“Yoko” ist ein Buch, das sich durch einen sehr schnellen Erzählrhythmus und kurze Kapitel auszeichnet. Die Geschichte beginnt sofort und wirft den Leser ohne grossen Aufbau direkt ins Geschehen. Diese Art des Einstiegs kann zwar für manche Leser reizvoll sein, lässt aber wenig Raum für ein tieferes Verständnis der Charaktere und ihrer Umgebung. Leider bleibt dabei das Charakter-Building weitgehend auf der Strecke, sodass ich mich nicht wirklich in die Protagonistin hineinversetzen konnte.

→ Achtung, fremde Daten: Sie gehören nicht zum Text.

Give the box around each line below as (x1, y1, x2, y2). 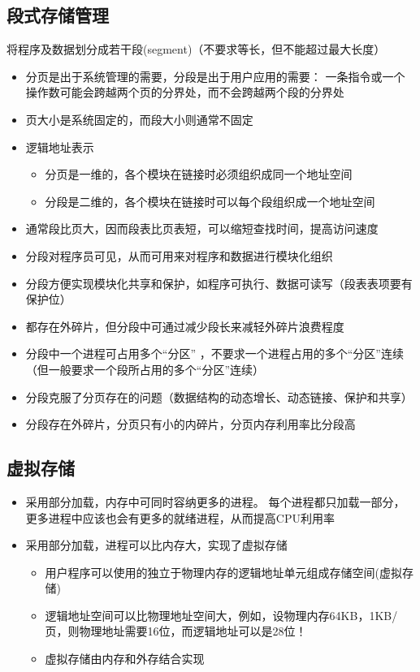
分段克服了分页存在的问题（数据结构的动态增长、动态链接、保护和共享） (25, 388, 413, 405)
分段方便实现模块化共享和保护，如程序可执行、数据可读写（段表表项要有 (25, 274, 413, 291)
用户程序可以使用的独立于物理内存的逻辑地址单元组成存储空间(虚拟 (45, 563, 403, 580)
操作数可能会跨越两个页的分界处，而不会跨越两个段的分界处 (25, 84, 344, 101)
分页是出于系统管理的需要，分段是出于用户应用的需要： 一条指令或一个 (25, 67, 405, 84)
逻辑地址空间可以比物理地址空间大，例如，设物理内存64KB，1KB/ (45, 606, 398, 623)
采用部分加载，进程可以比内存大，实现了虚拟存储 (25, 536, 288, 554)
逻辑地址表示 (25, 138, 94, 155)

Der Schreibstil ist eher schlicht und für meinen Geschmack etwas zu einfach gehalten. Die Art, wie Gedanken und Gespräche dargestellt werden, gefiel mir ebenfalls nicht besonders, da den Dialogen oft die nötigen Emotionen fehlen. Dies trägt dazu bei, dass die Beziehungen zwischen den Charakteren unglaubwürdig wirken und man als Leser nicht wirklich mitfiebert. Auch die Versuche des Autors, überraschende Wendungen einzubauen, wirken oft aus der Luft gegriffen und wenig durchdacht.

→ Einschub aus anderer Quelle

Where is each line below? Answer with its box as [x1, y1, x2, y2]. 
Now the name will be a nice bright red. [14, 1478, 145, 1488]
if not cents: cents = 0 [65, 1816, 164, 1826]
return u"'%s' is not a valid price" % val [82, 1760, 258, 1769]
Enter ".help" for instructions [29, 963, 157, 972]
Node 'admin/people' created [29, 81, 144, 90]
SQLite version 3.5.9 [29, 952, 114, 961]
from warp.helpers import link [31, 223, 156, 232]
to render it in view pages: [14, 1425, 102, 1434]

Ein weiteres Problem des Buches ist seine Vorhersehbarkeit. Es ist relativ schnell klar, dass Yoko als Metzgerin die Menschen mit dem Messer umbringt, und auch andere Handlungsstränge lassen wenig Raum für Spekulationen. Zudem scheint Yoko oft schnelle Schlüsse zu ziehen und handelt, ohne gross über die Konsequenzen nachzudenken. Dass ihre Pläne immer ohne grössere Komplikationen aufgehen, verstärkt den unrealistischen Eindruck, den die Geschichte hinterlässt. Um wirklich Spannung aufzubauen, sollte eine Handlung zumindest ein gewisses Mass an Realitätsnähe bewahren, was hier leider nicht der Fall ist.

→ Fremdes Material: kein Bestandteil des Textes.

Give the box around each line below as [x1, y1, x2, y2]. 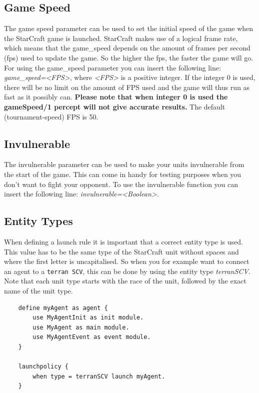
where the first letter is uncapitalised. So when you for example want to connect [4, 256, 249, 266]
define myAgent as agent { [18, 304, 108, 311]
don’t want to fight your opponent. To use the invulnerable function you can [4, 178, 238, 189]
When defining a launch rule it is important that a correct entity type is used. [4, 236, 243, 246]
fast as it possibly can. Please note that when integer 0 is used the [4, 91, 228, 102]
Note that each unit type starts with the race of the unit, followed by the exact [4, 275, 246, 286]
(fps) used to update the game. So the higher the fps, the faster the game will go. [4, 52, 253, 62]
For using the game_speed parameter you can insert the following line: [4, 62, 221, 72]

Das Buch behandelt zudem sehr brutale Themen, die nichts für schwache Nerven sind. Eine Triggerwarnung vor Vergewaltigung und Kindesmissbrauch wäre hier absolut notwendig. Die explizite Brutalität und die schweren Themen sind jedoch nicht gut in die Handlung integriert, was es für mich noch schwieriger machte, eine emotionale Verbindung zur Geschichte aufzubauen.
Ein besonders unlogischer Aspekt ist, dass die einzige Person, die Yoko kritisiert und ihr klar macht, dass Selbstjustiz falsch ist, als alkoholsüchtig dargestellt wird und ihre Aussagen von Yoko leichtfertig abgetan werden. Auch die Entwicklung von Yokos Beziehung zu ihrem Vater ist widersprüchlich: Anfangs spricht sie liebevoll von ihm, nur um ihn später zu verachten, während sie am Ende dennoch Teile ihres neuen Lebens nach seinen Vorstellungen ausrichtet.
Alles in allem konnte mich “Yoko” nicht überzeugen. Trotz des schnellen Tempos und der kurzen Kapitel, die das Buch zumindest zügig lesbar machen, baut sich keine wirkliche Spannung auf. Die Geschichte wirkt vorhersehbar, die Dialoge sind emotionslos, und die Charaktere bleiben blass. Für Leser, die tiefere Einblicke in die Psyche der Protagonisten und realistischere Handlungsverläufe schätzen, ist dieses Buch eher enttäuschend.